_What is being asked_
In the listing that follows, the range to quote begins at the line that has "Good Enough Mine (6, 17, 223, 47)" and ends after the line that has "Electric Light (124, 292, 193, 306)"; quote it verbatim and add nothing.

>>>

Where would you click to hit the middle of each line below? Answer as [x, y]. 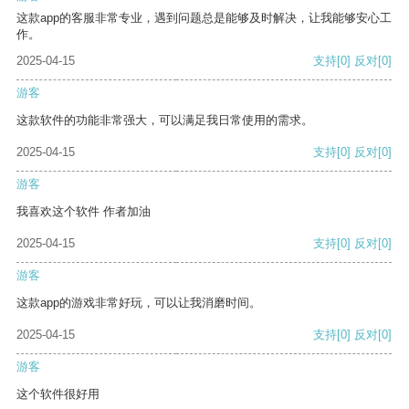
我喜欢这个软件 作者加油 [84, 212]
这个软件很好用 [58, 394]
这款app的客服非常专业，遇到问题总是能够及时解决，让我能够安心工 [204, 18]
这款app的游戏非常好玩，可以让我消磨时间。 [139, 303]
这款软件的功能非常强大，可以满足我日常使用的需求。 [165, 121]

<<<
>>>

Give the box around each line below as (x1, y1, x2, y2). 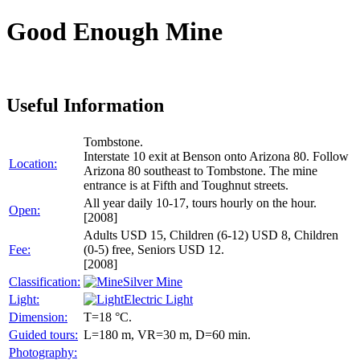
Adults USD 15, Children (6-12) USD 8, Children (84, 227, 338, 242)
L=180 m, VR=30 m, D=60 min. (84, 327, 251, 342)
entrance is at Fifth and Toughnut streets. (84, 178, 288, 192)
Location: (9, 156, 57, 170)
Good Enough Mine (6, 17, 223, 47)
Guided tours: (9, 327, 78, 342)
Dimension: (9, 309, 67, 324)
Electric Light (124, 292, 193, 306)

<<<

_Task result_
Good Enough Mine (6, 17, 223, 47)
Guided tours: (9, 327, 78, 342)
Dimension: (9, 309, 67, 324)
Electric Light (124, 292, 193, 306)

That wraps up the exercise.